How to Combat AI Bias in the Classroom
“The new risk of algorithmic bias is that it is more systematic than human bias.”
Stéphan Vincent-Lancrin, PhD, Senior Analyst and Deputy Head, Directorate for Education and Skills, Organization for Economic Co-operation and Development (OECD)
As artificial intelligence (AI) becomes a cornerstone of modern education, its potential to revolutionize classrooms is undeniable. AI tools are now used in tasks ranging from personalized learning to automated grading and even predictive systems that identify at-risk students. The OECD’s Digital Education Outlook 2023 highlights this rapid adoption, noting that over 60 percent of schools in high-income countries now employ AI-driven educational tools. However, with these advancements comes a pressing concern: the risk of AI bias.
Studies show that AI systems often reflect the biases of the data they are trained on, unintentionally disadvantaging underrepresented groups. For example, automated essay scoring systems have been found to systematically underrate the work of Black and Hispanic students compared to their peers, while language-learning tools frequently underperform for students with non-standard accents or dialects. Left unaddressed, these biases threaten to entrench systemic inequalities in education.
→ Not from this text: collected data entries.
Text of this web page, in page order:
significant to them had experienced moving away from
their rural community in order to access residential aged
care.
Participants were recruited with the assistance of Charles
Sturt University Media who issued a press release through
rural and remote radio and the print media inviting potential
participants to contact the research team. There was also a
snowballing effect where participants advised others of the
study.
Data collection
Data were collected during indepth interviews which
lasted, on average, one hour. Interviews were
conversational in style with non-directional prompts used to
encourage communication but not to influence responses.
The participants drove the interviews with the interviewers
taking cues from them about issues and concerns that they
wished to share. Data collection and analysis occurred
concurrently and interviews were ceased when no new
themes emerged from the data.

The challenge for educators, EdTech developers, and policymakers is clear: to ensure that AI supports equity rather than exacerbating disparities. This article delves into the roots of AI bias in education, its impact on marginalized communities, and the strategies needed to combat it. By addressing these issues, stakeholders can harness the full potential of AI to create a more inclusive and effective educational landscape.
To better guide and inform educators and institutions on the subject, the Organization for Economic Co-operation and Development’s (OECD’s) Directorate for Education and Skills recently hosted a panel called “Battling AI bias in the classroom.”
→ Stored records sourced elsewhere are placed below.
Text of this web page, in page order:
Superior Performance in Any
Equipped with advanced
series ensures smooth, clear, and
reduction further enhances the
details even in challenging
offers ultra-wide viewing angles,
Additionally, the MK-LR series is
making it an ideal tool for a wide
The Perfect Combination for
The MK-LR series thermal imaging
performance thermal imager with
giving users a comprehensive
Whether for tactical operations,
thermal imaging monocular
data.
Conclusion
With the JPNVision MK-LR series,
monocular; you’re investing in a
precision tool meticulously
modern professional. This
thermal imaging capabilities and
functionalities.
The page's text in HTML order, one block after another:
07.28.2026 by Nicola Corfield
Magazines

Stéphan Vincent-Lancrin, a senior analyst and deputy head at the OECD’s Directorate for Education and Skills, who moderated the panel and discussed with OnlineEducation.com about their research findings, and actionable solutions to combat AI bias in classrooms.
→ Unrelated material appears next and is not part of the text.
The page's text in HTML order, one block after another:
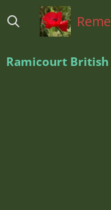
direct
hoofdinhoud
Ramicourt

Meet the Expert: Stéphan Vincent-Lancrin
Dr. Stéphan Vincent-Lancrin is a senior analyst and deputy head of the “Innovation and Measuring Progress” Division at the Organization for Economic Co-operation and Development (Directorate for Education and Skills). He currently leads work on the OECD’s project on digitalization in education, “Smart data and digital technology in education: AI, learning analytics and beyond.”
Dr. Vincent-Lancrin also focuses on disciplined innovation and change management, showing what kind of support, environment, and tools school teachers and university professors could give to improve their teaching and students’ learning. Generally speaking, he works on educational innovation, research, higher education, and how new trends influence the future of learning and education policy at the schooling and higher education levels.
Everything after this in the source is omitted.